[tz] Adapting localtime.c

John Haxby john.haxby at oracle.com
Sun Oct 9 10:19:08 UTC 2016


> On 9 Oct 2016, at 02:52, Robert Elz <kre at munnari.OZ.AU> wrote:
> 
>    Date:        Sat, 8 Oct 2016 21:59:44 +0100
>    From:        John Haxby <john.haxby at oracle.com>
>    Message-ID:  <E732F782-B470-4FF9-8754-CA018858AF94 at oracle.com>
> 
>  | The epoch is approximately=94 midnight at the beginning of 1970.
> 
> No, it is exactly the beginning of 1970 (UTC).   The issue is that the
> "seconds" that are counted are not international standard seconds, but
> posix seconds, which are defined to be 1/86400 of the length of the day
> in which they occur.   That means that posix seconds can be slightly
> (very slightly) longer (or in principal, shorter) than IS seconds.
> 
> If you're trying to measure precise time intervals, posix seconds are
> useless (though they're fine if all you care about is the nearest 1/10
> of a second or so) but for working with calendars, they're ideal, as there's
> no need to keep a table of when leap seconds occur (which, as they're
> unpredictable, is the only way to deal with them.)

http://pubs.opengroup.org/onlinepubs/009695399/basedefs/xbd_chap04.html#tag_04_14

> 4.14 Seconds Since the Epoch
> 
> A value that approximates the number of seconds that have elapsed since the Epoch.

It goes on to say that “the relationship between the actual time of day and the current value for seconds since the Epoch is unspecified” and “each and every day since the Epoch shall be accounted for by exactly 86400 seconds”.     To my eyes, it’s quite obviously trying to avoid mentioning leap seconds and the fact that some days actually have a different number of seconds.   The trouble is, once you introduce leap seconds and a defined conversion from seconds since the Epoch to struct tm then you introduce a whole lot of pain doing arithmetic with struct tm.

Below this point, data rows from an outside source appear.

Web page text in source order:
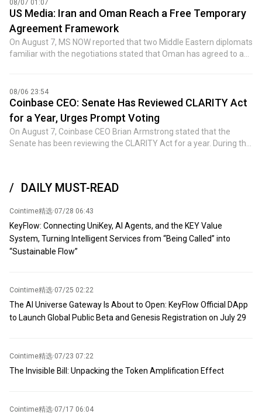
developers such as OpenAI, Anthropic, and Google's parent
company Alphabet use closed-source models.
International disclosed its revenue-sharing agreement with Dark
Side of the Moon in a regulatory filing, but did not reveal the
specific percentage.
08/07 01:07
US Media: Iran and Oman Reach a Free Temporary
Agreement Framework
On August 7, MS NOW reported that two Middle Eastern diplomats
familiar with the negotiations stated that Oman has agreed to a
agreement will establish a new shipping route by allowing
commercial vessels to enter the Persian Gulf via Iranian-
controlled routes and exit through Omani-controlled routes.
According to the Iranian official, the agreement does not include
charging tolls for commercial vessels seeking safe passage
through the waterway. This proposal is a 'temporary agreement'
Iranian official stated that the United Nations International
Maritime Organization and the United States will be involved in
the formal announcement of the agreement. A government
official from a Gulf state indicated that the arrangement has been
approved by the member states of the Gulf Cooperation Council.
However, officials have not disclosed when the agreement will be
announced. Whether the U.S. will support the management
temporary agreement to reopen the strait on a toll-free and
unobstructed basis.
08/06 23:54
Coinbase CEO: Senate Has Reviewed CLARITY Act
for a Year, Urges Prompt Voting
On August 7, Coinbase CEO Brian Armstrong stated that the
Senate has been reviewing the CLARITY Act for a year. During this
compromises have also been made by the cryptocurrency and
gets everything they want, but everyone can obtain most of what
they need. The remaining issue is no longer about continuing
negotiations, but whether certain groups will attempt to delay or
block legislation that has already garnered broad bipartisan
DAILY MUST-READ
Cointime精选·07/28 06:43
KeyFlow: Connecting UniKey, AI Agents, and the KEY Value
System, Turning Intelligent Services from “Being Called” into
“Sustainable Flow”
Cointime精选·07/25 02:22
The AI Universe Gateway Is About to Open: KeyFlow Official DApp
to Launch Global Public Beta and Genesis Registration on July 29
Cointime精选·07/23 07:22
The Invisible Bill: Unpacking the Token Amplification Effect
Cointime精选·07/17 06:04

A second really is a second though, there’s nothing about approximating the length of a second.   Interestingly, some people use gettimeofday(2) as an interval timer and can’t cope with it going backwards when there’s a leap second so they trade accuracy for uptime :) and use ntpd -x even though they should be using a monotonic clock (time since an unspecified epoch, often boot time) which doesn’t go backwards.   Also anyone who stores a timestamp as seconds since the epoch is in trouble because there are values that represent two distinct times, ie 23:59:59 and 23:59:60 UTC when there’s a leap second inserted.   They still do it, of course, and sooner or later the trading systems people are going to start complaining loudly that This Will Not Do™.   (I’ve mentioned before that ntp_gettime, which isn’t posix, allows for discovering whether or not you’re in a leap second so you can convert clock_gettime(CLOCK_REALTIME) to 23:59:60 for the affected one billion nanoseconds.)